A1 A0 RD WR CS Result

0 0 1 0 0 Write Counter 0

0 1 1 0 0 Write Counter 1

1 0 1 0 0 Write Counter 2

1 1 1 0 0 Write Control Word

0 0 0 1 0 Read Counter 0

0 1 0 1 0 Read Counter 1

1 0 0 1 0 Read Counter 2

1 1 0 1 0 No operation

X X 1 1 0 No operation

X X X X 1 No operation

Counters

Each counter consists of a single, 16 bit-down counter, which can be operated in

either binary or BCD. Its input and output is configured by the selection of modes

stored in the control word register. The programmer can read the contents of any

of the three counters without disturbing the actual count in process.

Programmed interrupt Controller(PIC) 8259 :-8259 microprocessor is defined

as Programmable Interrupt Controller (PIC)microprocessor. There are 5

hardware interrupts and 2 hardware interrupts in 8085 and 8086 respectively. But

by connecting 8259 with CPU, we can increase the interrupt handling capability.

8259 combines the multi interrupt input sources into a single interrupt output.

Interfacing of single PIC provides 8 interrupts inputs from IR0-IR7.For example,

Interfacing of 8085 and 8259 increases the interrupt handling capability of 8085

microprocessor from 5 to 8 interrupt levels.

Features of 8259

1. It can be programmed either in level triggered or in edge triggered interrupt

level.

2.We can masked individual bits of interrupt request register.

3.We can increase interrupt handling capability upto 64 interrupt level by

cascading further 8259 PIC.

4.Clock cycle is not required

Pin Diagram of 8259 –

Block Diagram of 8259 PIC microprocessor –

The Block Diagram consists of 8 blocks which are – Data Bus Buffer, Read/Write

Logic, Cascade Buffer Comparator, Control Logic, Priority Resolver and 3

registers- ISR, IRR, IMR.

1. Data bus buffer – This Block is used as a mediator between 8259 and 8085/8086 microprocessor

by acting as a buffer. It takes the control word from the 8085 (let say)

microprocessor and transfer it to the control logic of 8259 microprocessor.

Also, after selection of Interrupt by 8259 microprocessor, it transfer the

opcode of the selected Interrupt and address of the Interrupt service sub

routine to the other connected microprocessor.

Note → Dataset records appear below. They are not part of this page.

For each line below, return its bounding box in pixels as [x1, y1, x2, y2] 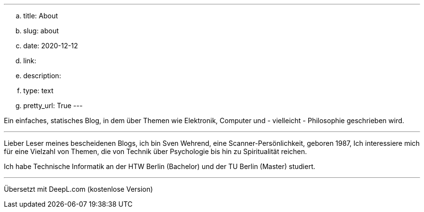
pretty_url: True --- [23, 101, 83, 110]
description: [23, 71, 61, 80]
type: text [23, 86, 54, 95]
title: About [23, 12, 58, 20]
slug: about [23, 27, 59, 35]
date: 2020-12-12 [23, 42, 78, 50]
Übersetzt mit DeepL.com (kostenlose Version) [4, 185, 153, 193]
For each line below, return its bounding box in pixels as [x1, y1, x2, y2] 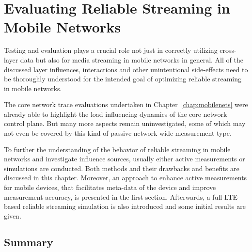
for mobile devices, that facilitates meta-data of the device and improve [4, 182, 216, 192]
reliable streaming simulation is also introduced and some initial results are [22, 201, 246, 211]
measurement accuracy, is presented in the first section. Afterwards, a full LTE [4, 191, 238, 202]
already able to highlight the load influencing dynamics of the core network [4, 109, 227, 119]
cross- [220, 45, 236, 55]
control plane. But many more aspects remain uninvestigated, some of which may [4, 118, 246, 128]
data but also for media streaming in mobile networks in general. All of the [20, 54, 243, 64]
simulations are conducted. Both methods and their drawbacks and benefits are [4, 163, 239, 173]
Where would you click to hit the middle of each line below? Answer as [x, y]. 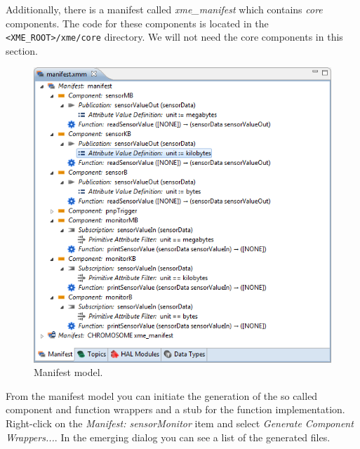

The data bus buffer consists of

8 bits represented as D0-D7 in the block diagram. Thus, shows that a

maximum of 8 bits data can be transferred at a time.

2. Read/Write logic – This block works only when the value of pin CS is low (as this pin is active

low). This block is responsible for the flow of data depending upon the inputs

of RD and WR. These two pins are active low pins used for read and write

operations.

3. Control logic – It is the centre of the microprocessor and controls the functioning of every

block. It has pin INTR which is connected with other microprocessor for

taking interrupt request and pin INT for giving the output. If 8259 is enabled,

and the other microprocessor Interrupt flag is high then this causes the value

of the output INT pin high and in this way 8259 responds to the request made

by other microprocessor.

4. Interrupt request register (IRR) – It stores all the interrupt level which are requesting for Interrupt services.

5. Interrupt service register (ISR) – It stores the interrupt level which are currently being executed.

6. Interrupt mask register (IMR) – It stores the interrupt level which have to be masked by storing the masking

bits of the interrupt level.

7. Priority resolver –

It examines all the three registers and set the priority of interrupts and

according to the priority of the interrupts, interrupt with highest priority is set

in ISR register. Also, it reset the interrupt level which is already been serviced

in IRR.

8. Cascade buffer – To increase the Interrupt handling capability, we can further cascade more

number of pins by using cascade buffer. So, during increment of interrupt

capability, CSA lines are used to control multiple interrupt structure.SP/EN

(Slave program/Enable buffer) pin is when set to high, works in master mode

else in slave mode. In Non Buffered mode, SP/EN pin is used to specify

whether 8259 work as master or slave and in Buffered mode, SP/EN pin is

used as an output to enable data bus.